In January, Petro Stopping Centers launched its MasterCard Fleet Program. The proprietary Petro Fleet Card goes beyond traditional fleet cards, said David McClure, director of marketing for the El Paso, Texas-based chain. It's designed to control and restrict driver and employee purchases. Individual cards can be programmed for specific purchases. For example, some cards only allow for the purchase of fuel and automotive services. Other companies give employees a full range of buying options that could include foodservice and other convenience store items or laundry and showering services at truckstops.

The Petro Fleet Card then provides managers with an itemized sales list. How the card also differs from some of its competitors, McClure said, is that it offers a series of rebates and discounts.

The special features of the Petro Fleet Card include a 1-cent-per-gallon rebate on diesel and gas, no annual cardholder or transaction fees, monthly billing terms with a 25-day grace period, and online card management and reporting.

"The best way for us to differentiate our offering is to create an incentive-based marketing program, which includes rebates and no transaction fees, around our program," McClure said. "This gives customers control over spending, easy access to fleet reports and still allows them to earn free fuel through our rewards program. It gives us the competitive edge we feel we need to stand out among the competition.

But other fleet-card companies aren't rolling over at the first sight of competition. For example, FleetCor's Fuelman network specializes in obtaining proprietary data and managing and controlling costs for fleet businesses.

The Fuelman network comprises more than 130 licensees as well as 25,000 authorized fuel and maintenance retailers across 48 states. They market Fuelman products and services to 70,000 customers and have approximately 800,000 cards in service.

Fuelman has aggressively expanded its operations over the past two years, building more than a dozen new locations on acre-plus lots pulling in more than 160,000 gallons per month, said Jeff Fisher, vice president of the New Orleans-based company.

Like Petro Stopping Center's MasterCard program, Fuelman's fleet service provides operators with cost-control and management tools that are necessary for operating the fleet business as efficiently as possible.

"The Fuelman proprietary operating system is comprised of two components. First, it utilizes a processing system that captures vehicle and transaction information," Fisher said. "Combined with its software system, operators can customize fleet management programs to control costs and schedule routine maintenance."

Another major player in the cardlock business is CFN. First launched in 1988, CFN bills itself as a network by jobbers for jobbers. The network expands every time a new member is added. Each marketer that joins obtains immediate access to CFN's other sites, and likewise, customers from other sites have access to theirs.

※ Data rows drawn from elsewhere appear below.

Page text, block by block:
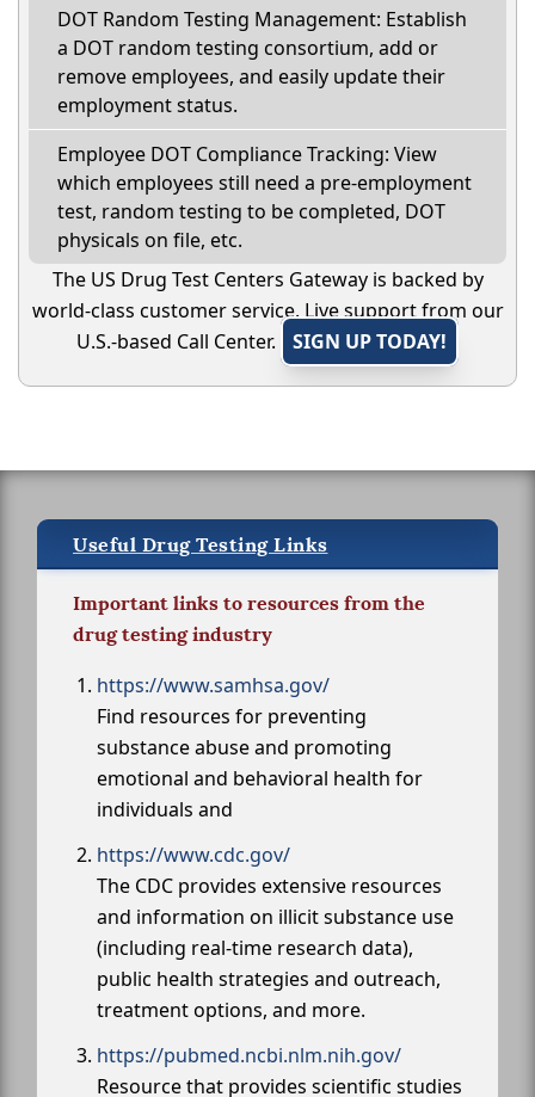
DOT Random Testing Management: Establish
a DOT random testing consortium, add or
remove employees, and easily update their
employment status.
Employee DOT Compliance Tracking: View
which employees still need a pre-employment
test, random testing to be completed, DOT
physicals on file, etc.
The US Drug Test Centers Gateway is backed by
world-class customer service. Live support from our
U.S.-based Call Center.
SIGN UP TODAY!
Useful Drug Testing Links
Important links to resources from the
drug testing industry
https://www.samhsa.gov/
Find resources for preventing
substance abuse and promoting
emotional and behavioral health for
individuals and
https://www.cdc.gov/
The CDC provides extensive resources
and information on illicit substance use
(including real-time research data),
public health strategies and outreach,
treatment options, and more.
https://pubmed.ncbi.nlm.nih.gov/
Resource that provides scientific studies
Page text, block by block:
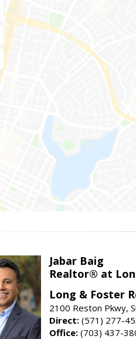
Jabar Baig
Realtor® at
Long & Foster
2100 Reston Pkwy,
Direct: (571) 277-
Office: (703) 437-
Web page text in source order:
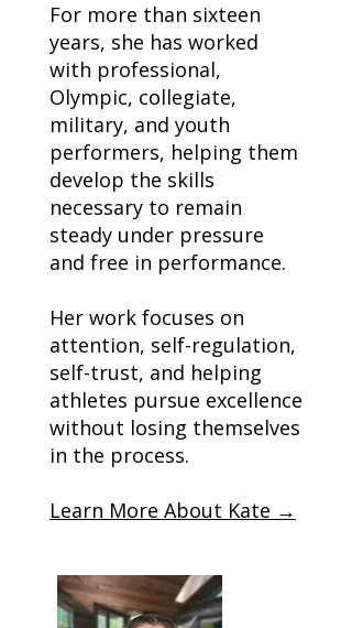
For more than sixteen
years, she has worked
with professional,
Olympic, collegiate,
military, and youth
performers, helping them
develop the skills
necessary to remain
steady under pressure
and free in performance.
Her work focuses on
attention, self-regulation,
self-trust, and helping
athletes pursue excellence
without losing themselves
in the process.
Learn More About Kate →
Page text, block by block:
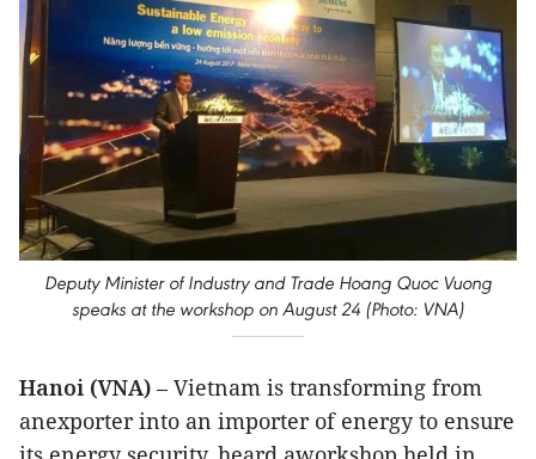
Deputy Minister of Industry and Trade Hoang Quoc Vuong
speaks at the workshop on August 24 (Photo: VNA)
Hanoi (VNA) – Vietnam is transforming from
anexporter into an importer of energy to ensure
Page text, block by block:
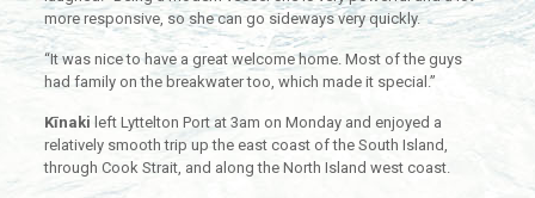
more responsive, so she can go sideways very quickly.
“It was nice to have a great welcome home. Most of the guys
had family on the breakwater too, which made it special.”
Kīnaki left Lyttelton Port at 3am on Monday and enjoyed a
relatively smooth trip up the east coast of the South Island,
through Cook Strait, and along the North Island west coast.
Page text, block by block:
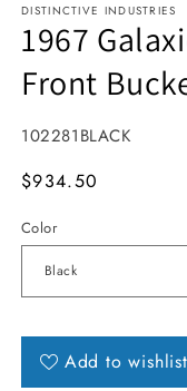
DISTINCTIVE INDUSTRIES
1967
Front
SKU:
102281BLACK
MSRP
$934.50
Color
Add to wishlist
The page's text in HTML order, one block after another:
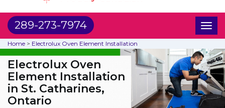
289-273-7974
Home > Electrolux Oven Element Installation
Electrolux Oven
Element Installation
in St. Catharines,
Ontario
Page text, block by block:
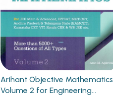
Arihant Objective Mathematics
Volume 2 for Engineering
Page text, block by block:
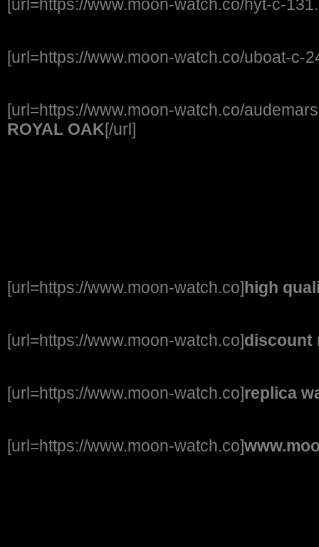
[url=https://www.moon-watch.co/hyt-c-
[url=https://www.moon-watch.co/uboat-c-
[url=https://www.moon-watch.co/
ROYAL OAK[/url]
[url=https://www.moon-watch.co]high
[url=https://www.moon-watch.co]discount
[url=https://www.moon-watch.co]replica
[url=https://www.moon-watch.co]
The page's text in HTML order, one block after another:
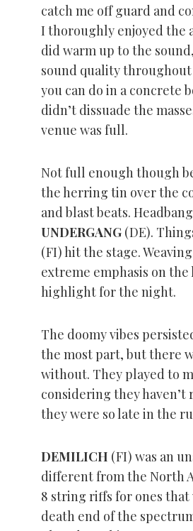
catch me off guard and
I thoroughly enjoyed the
did warm up to the
sound quality
you can do in a concrete
didn’t dissuade the
venue was full.
Not full enough though
the herring tin over the
and blast beats.
UNDERGANG (DE).
(FI) hit the stage.
extreme emphasis on
highlight for the night.
The doomy vibes
the most part, but there
without. They played to
considering they
they were so late in the
DEMILICH (FI) was an
different from the North
8 string riffs for ones
death end of the
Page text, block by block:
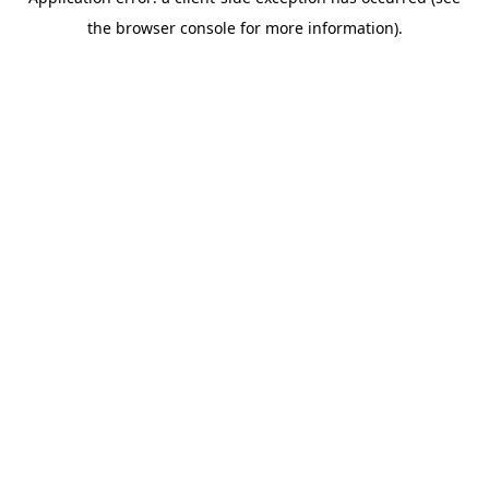
the browser console for more information).

CFN's total fuel management system enables fleet operators to control their fleet and tailor their fueling requirements to their specifications. The online system allows retailers to lock out invalid cards, track all transactions, impose velocity controls and review records from remote locations.

These value-added benefits were important to Ron Hill, vice president of marketing for Countrymark Co-op, a farm cooperative that operates more than 100 Energy Plus convenience stores in three Midwestern states.

"Countrymark searched extensively for several years for a fueling system to network the many diverse requirements of our members," Hill said. "CFN provides the flexibility and innovative technology to connect our cooperative membership. The ability of our members to retain their own customers and remain in charge of their own marketing decisions was paramount in Countrymark's decision to choose CFN."